***** Extracted information *****

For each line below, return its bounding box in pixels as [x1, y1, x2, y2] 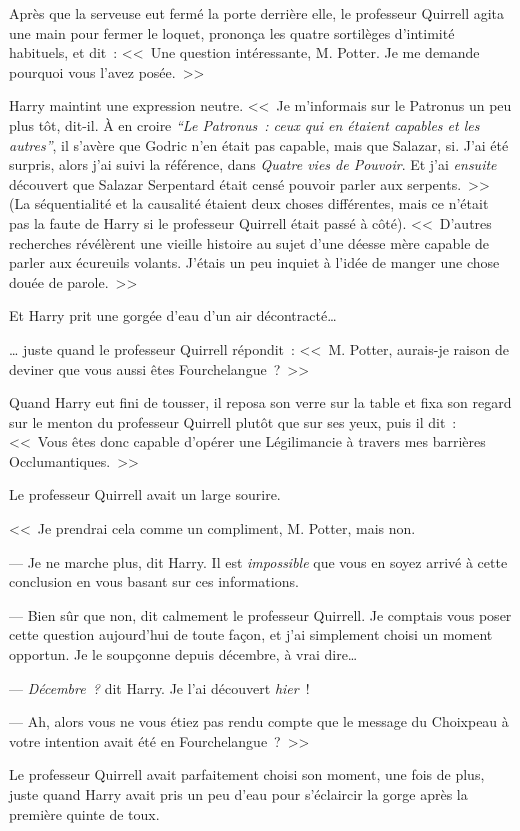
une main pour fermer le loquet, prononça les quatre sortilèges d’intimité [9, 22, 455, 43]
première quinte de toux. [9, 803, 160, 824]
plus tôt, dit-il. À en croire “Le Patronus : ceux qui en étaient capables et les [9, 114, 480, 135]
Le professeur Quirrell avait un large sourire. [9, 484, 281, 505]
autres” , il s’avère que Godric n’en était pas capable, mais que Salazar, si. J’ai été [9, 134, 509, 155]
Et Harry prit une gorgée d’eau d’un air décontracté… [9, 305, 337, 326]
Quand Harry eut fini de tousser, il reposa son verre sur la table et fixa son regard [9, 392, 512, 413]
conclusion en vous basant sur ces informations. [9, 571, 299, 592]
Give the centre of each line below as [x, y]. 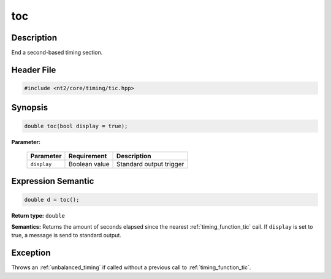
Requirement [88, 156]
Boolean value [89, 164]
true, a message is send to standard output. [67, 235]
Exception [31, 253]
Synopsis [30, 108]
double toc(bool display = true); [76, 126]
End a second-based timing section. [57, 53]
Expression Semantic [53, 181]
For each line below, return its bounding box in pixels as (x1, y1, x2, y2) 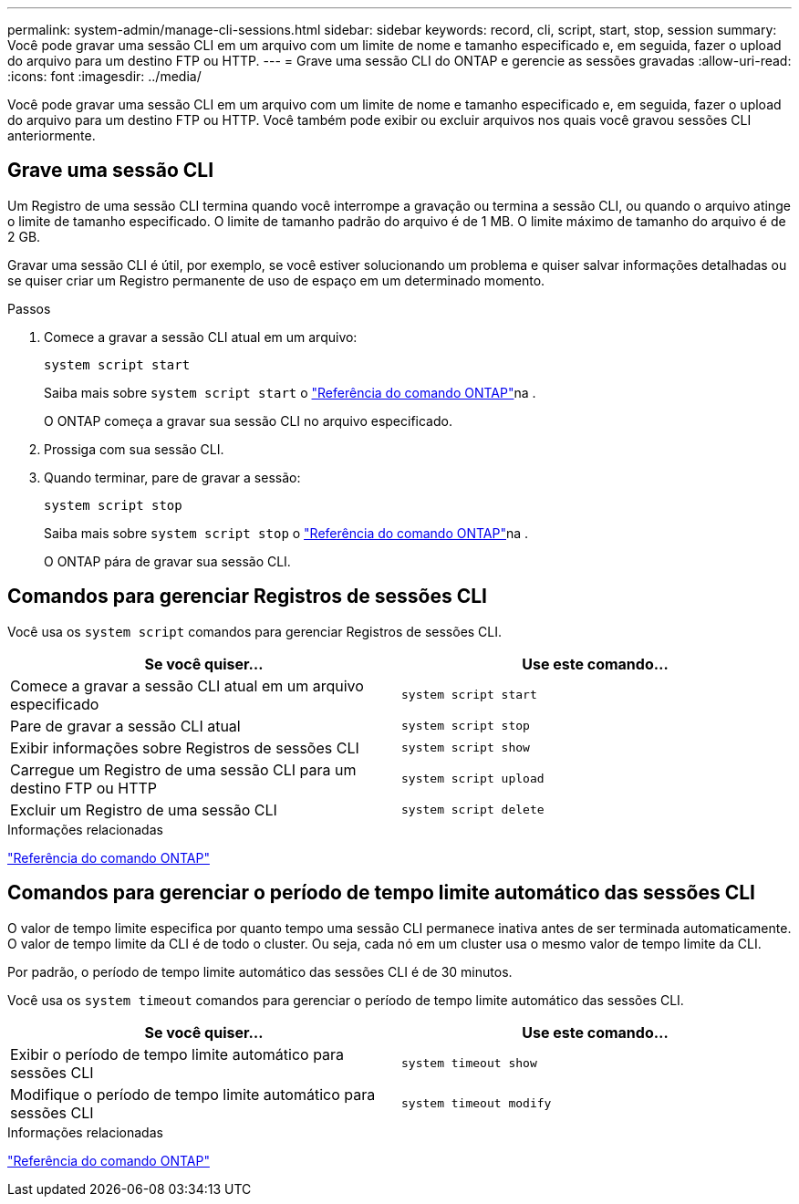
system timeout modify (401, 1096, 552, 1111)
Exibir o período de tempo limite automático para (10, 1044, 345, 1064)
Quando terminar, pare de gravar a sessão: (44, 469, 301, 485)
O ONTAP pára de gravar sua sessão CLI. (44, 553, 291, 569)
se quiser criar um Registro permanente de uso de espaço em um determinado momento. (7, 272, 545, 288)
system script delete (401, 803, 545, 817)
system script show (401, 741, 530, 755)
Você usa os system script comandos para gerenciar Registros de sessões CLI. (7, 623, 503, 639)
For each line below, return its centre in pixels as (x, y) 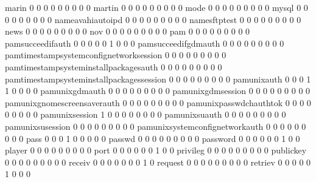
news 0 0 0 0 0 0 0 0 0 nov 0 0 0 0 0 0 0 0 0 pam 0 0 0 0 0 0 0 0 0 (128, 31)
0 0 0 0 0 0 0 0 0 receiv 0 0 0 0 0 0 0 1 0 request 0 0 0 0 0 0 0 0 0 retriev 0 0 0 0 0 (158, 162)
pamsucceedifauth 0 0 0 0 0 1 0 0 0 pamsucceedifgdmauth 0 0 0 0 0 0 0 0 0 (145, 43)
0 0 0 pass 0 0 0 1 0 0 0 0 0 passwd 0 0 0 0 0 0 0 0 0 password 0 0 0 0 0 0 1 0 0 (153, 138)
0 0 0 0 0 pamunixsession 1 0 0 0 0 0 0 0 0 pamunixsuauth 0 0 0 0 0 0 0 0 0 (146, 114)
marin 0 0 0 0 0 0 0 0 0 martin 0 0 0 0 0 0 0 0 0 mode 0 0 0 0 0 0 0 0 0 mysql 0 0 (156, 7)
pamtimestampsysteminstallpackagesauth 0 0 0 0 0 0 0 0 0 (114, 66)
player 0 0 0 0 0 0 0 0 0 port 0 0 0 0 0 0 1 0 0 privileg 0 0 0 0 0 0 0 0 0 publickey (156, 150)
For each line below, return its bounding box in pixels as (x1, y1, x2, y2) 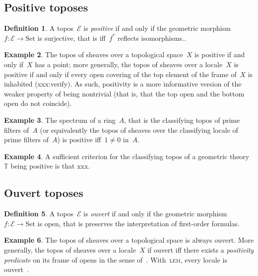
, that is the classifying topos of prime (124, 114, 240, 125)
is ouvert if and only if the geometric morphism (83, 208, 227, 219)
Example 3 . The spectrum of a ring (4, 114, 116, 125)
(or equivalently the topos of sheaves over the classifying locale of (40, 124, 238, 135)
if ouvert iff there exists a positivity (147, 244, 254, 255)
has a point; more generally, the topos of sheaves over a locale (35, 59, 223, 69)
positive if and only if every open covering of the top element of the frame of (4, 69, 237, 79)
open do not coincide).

*****

Problem to solve: What is the number of lines in the records that contain the word "open"? Answer with the number and nothing else.

Answer space: 2